Using active IR to enhance recognition accuracy for white walls and untextured objects (Image source, eCapture)
Enhancing the ability of machines to perceive and understand the world around them can greatly increase their efficiency and usefulness. 3D computer vision technology is critical for AI applications, enabling autonomous functionality for software and machines, from robotic spatial awareness to scene understanding, object recognition, and better depth and distance sensing for enhanced intelligent vehicles. The small size of the G53 makes it ideal for space and power-constrained applications, like modestly sized household cleaning robots, for example. Other obvious applications include automated guided vehicles (AGVs) and autonomous mobile robots (AMRs), such as those used in factories and warehouses and also for tasks like goods to person (G2P) deliveries.
I believe that another key deployment opportunity for the G53 will be in cobots (collaborative robots), which are robots that are intended to be used for direct human-robot interaction within a shared space, or where humans and robots are in close proximity. As the Wikipedia says:
Cobot applications contrast with traditional industrial robot applications in which robots are isolated from human contact.
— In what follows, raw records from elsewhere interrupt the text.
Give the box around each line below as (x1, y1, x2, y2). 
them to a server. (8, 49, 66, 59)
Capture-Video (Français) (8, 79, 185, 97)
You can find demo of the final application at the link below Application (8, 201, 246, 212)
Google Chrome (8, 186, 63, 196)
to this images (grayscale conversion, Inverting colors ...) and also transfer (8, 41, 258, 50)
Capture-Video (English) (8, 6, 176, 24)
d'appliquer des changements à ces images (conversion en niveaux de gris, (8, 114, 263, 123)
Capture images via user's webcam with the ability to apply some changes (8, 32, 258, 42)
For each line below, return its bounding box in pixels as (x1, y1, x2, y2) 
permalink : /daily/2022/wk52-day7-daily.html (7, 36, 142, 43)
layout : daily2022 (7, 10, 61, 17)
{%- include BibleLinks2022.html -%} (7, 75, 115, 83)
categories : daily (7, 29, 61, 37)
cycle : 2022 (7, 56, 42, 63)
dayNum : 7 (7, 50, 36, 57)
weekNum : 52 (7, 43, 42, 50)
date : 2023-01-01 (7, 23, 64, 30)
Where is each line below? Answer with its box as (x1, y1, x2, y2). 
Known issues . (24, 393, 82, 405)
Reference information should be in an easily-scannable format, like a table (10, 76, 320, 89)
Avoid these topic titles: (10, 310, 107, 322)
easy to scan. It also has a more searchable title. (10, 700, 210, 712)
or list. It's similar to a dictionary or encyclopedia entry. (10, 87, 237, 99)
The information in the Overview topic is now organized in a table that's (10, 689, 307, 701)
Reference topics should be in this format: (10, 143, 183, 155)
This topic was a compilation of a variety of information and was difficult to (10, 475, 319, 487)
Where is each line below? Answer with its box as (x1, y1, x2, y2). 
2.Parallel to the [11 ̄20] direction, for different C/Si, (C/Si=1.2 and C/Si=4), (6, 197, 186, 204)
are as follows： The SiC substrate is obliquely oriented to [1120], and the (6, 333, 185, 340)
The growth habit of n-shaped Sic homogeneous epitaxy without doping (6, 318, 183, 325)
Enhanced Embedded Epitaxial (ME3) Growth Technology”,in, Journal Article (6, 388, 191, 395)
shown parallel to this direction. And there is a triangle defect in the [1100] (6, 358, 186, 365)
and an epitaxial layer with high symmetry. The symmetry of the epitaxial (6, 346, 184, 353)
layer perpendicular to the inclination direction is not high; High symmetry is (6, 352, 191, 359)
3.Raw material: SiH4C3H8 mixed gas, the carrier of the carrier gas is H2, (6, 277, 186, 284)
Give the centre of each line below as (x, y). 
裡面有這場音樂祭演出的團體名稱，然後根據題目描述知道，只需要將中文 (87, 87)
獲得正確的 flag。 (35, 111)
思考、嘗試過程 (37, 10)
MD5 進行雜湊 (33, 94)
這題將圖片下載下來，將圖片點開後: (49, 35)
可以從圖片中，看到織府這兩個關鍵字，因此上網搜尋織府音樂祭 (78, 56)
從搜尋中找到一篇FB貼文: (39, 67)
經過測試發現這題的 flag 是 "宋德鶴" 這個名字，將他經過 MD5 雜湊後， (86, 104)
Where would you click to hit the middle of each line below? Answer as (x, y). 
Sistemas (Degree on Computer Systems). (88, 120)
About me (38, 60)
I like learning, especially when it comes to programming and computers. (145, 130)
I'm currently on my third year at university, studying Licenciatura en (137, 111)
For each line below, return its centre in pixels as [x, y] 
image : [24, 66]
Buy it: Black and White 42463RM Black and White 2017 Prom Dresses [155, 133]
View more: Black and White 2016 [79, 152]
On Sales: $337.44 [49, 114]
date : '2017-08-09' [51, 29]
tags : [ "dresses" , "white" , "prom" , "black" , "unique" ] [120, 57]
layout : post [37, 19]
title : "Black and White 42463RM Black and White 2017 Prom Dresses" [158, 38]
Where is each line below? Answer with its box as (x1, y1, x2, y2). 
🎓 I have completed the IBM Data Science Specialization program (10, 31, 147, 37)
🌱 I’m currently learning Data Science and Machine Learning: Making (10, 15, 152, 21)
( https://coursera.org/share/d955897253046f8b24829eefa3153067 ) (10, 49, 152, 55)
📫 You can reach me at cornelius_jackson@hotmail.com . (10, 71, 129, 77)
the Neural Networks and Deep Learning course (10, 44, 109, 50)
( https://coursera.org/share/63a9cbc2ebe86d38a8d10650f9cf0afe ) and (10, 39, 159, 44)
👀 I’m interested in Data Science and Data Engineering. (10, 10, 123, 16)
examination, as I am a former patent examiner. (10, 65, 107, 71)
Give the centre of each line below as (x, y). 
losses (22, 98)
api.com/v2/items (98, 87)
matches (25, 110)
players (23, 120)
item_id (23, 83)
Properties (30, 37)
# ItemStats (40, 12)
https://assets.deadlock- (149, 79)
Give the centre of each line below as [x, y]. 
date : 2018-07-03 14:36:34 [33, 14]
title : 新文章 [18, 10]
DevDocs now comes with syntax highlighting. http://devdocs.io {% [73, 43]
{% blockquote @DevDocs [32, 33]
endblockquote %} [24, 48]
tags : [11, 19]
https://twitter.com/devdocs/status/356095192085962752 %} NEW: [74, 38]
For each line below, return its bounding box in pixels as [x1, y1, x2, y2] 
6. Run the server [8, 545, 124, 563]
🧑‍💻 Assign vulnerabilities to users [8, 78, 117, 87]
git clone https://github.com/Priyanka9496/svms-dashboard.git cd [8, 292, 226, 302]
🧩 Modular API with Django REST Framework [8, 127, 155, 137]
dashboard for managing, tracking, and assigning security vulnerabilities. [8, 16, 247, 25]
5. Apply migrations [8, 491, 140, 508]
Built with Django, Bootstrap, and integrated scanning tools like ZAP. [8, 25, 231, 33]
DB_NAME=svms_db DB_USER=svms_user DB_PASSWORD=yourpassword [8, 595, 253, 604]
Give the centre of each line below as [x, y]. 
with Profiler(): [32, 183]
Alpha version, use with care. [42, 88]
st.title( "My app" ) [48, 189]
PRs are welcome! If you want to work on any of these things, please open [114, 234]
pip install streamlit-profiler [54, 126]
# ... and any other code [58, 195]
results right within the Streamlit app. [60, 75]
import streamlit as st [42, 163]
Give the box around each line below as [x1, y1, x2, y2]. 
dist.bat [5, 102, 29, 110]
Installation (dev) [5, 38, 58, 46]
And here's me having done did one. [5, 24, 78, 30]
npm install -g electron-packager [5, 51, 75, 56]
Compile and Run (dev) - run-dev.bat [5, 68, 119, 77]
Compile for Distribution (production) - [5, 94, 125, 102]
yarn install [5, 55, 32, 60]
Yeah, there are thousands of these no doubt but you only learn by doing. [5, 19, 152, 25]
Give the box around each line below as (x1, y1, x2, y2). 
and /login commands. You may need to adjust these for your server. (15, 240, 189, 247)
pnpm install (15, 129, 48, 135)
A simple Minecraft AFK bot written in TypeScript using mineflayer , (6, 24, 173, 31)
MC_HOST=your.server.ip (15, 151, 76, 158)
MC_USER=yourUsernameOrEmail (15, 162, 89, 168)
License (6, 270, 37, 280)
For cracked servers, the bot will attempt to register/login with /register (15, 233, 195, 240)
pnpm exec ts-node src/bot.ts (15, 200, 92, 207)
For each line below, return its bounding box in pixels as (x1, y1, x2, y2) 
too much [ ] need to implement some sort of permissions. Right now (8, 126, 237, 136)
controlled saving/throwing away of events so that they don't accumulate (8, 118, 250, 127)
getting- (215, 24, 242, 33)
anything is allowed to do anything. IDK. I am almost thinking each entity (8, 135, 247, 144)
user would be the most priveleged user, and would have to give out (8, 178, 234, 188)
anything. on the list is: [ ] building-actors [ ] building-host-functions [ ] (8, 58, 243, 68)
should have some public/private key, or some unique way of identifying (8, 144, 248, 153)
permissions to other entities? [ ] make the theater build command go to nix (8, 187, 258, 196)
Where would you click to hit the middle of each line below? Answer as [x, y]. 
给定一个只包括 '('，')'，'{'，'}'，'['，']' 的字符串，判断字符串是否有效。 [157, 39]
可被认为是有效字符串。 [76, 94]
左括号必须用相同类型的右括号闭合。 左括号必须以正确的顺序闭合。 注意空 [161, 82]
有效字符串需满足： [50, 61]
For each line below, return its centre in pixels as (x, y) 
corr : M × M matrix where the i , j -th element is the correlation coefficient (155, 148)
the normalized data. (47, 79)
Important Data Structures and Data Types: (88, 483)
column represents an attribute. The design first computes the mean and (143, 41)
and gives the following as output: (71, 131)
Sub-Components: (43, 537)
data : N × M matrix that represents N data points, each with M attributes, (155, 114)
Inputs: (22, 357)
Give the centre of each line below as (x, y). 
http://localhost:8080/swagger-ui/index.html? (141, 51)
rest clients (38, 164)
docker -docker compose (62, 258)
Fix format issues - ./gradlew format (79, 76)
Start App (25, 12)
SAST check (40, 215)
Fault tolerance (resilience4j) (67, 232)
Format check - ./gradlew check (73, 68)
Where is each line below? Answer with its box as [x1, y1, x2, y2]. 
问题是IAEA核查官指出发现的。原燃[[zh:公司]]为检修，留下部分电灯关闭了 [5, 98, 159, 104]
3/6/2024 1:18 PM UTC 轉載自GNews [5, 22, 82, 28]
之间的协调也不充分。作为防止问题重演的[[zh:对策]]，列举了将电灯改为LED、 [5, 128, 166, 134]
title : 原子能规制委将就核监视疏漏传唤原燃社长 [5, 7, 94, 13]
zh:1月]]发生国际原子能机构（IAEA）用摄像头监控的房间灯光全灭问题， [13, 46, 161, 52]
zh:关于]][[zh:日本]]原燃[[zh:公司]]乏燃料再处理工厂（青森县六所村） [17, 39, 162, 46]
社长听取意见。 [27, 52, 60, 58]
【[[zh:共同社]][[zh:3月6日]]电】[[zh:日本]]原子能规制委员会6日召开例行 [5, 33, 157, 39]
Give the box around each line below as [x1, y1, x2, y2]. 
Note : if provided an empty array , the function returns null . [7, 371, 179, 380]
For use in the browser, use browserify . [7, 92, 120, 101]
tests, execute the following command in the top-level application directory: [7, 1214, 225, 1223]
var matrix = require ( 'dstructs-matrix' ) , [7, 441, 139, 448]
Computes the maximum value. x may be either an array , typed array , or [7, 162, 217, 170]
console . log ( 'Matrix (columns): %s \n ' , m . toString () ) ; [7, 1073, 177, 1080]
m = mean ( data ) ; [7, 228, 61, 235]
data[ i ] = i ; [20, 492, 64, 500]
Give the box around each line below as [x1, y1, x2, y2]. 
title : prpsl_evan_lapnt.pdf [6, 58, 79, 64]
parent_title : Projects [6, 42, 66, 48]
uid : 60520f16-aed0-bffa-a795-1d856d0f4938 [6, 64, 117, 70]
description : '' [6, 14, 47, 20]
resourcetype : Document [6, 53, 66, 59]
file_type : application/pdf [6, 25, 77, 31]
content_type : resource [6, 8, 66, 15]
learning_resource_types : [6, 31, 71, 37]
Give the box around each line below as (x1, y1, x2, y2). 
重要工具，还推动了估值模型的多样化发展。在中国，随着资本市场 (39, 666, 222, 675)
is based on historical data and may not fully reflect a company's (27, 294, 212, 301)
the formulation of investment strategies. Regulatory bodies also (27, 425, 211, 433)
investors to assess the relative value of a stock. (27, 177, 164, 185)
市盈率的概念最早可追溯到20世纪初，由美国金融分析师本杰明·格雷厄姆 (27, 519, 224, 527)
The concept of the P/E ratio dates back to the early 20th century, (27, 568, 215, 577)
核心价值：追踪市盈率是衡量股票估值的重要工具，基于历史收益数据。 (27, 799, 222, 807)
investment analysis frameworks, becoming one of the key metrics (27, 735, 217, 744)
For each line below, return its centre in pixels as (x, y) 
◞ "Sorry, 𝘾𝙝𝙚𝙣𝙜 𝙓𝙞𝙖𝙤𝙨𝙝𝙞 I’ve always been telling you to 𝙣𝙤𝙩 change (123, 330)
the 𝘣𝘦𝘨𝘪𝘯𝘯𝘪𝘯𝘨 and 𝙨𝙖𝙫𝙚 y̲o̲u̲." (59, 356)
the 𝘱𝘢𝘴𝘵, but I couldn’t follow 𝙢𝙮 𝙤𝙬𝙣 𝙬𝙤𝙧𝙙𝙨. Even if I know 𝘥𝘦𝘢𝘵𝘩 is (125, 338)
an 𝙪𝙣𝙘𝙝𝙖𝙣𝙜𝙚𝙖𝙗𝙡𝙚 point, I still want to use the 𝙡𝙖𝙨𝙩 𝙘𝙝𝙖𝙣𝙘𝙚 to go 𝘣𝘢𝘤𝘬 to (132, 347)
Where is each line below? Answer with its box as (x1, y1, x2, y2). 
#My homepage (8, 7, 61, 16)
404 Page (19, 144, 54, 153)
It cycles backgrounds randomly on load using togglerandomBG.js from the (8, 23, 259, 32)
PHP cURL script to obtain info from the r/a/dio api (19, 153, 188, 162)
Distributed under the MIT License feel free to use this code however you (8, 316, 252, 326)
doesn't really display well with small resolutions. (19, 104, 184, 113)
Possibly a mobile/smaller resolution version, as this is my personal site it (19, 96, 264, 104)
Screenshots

Cobot safety may rely on lightweight construction materials, rounded edges, and inherent limitation of speed and force, or on sensors and software that ensure safe behavior.
Observe the “sensors and software that ensure safe behavior” portion of this, which — to me — sounds like another way of saying “cameras like the G53 coupled with AI.”
Now, I love robots as much as (probably much more than) the next person, but I think that the depth perception technology flaunted by devices like the G53 has potential far beyond robotic applications. I’ve said it before and I’ll say it again — I believe that the combination of augmented reality and artificial intelligence is going to change the way in which we interface and interact with our systems, the world, and each other. An AR headset will already have two or more outward-facing cameras feeding visual data to the main AI processor. Stereo depth data derived from this imagery could be used to enhance the user experience by providing all sorts of useful information. And the same eYs3D vision-processing chip found in the G53 camera system (or one of its descendants) could be employed to off-load the computationally intensive task of computing stereo depth data from the host processor.
I’m sorry. I know I tend to talk about AR + AI a lot, but I honestly think this is going to be a major game changer. When will this all come to pass? I have no idea, but when I pause to ponder how quickly technology has advanced in the past 5, 10, 15, and 20 years — and on the basis that technological evolution appears to be following an exponential path — I’m reasonably confident that we are going to see wild and wonderful (and wildly, wonderfully unexpected) things in the next 5, 10, 15, and 20 years.
Returning to the present, developers and systems integrators will be happy to hear that eCapture also offers software development tools for its products that allow for ease of integration into the Windows, Linux, and Android operating system (OS) environments.
Last but not least, over to you. What do you think about AI, ML, VR, AR, and machine perception in general and in the context of machine vision in particular? And are you excited or terrified by what is lurking around the next temporal turn?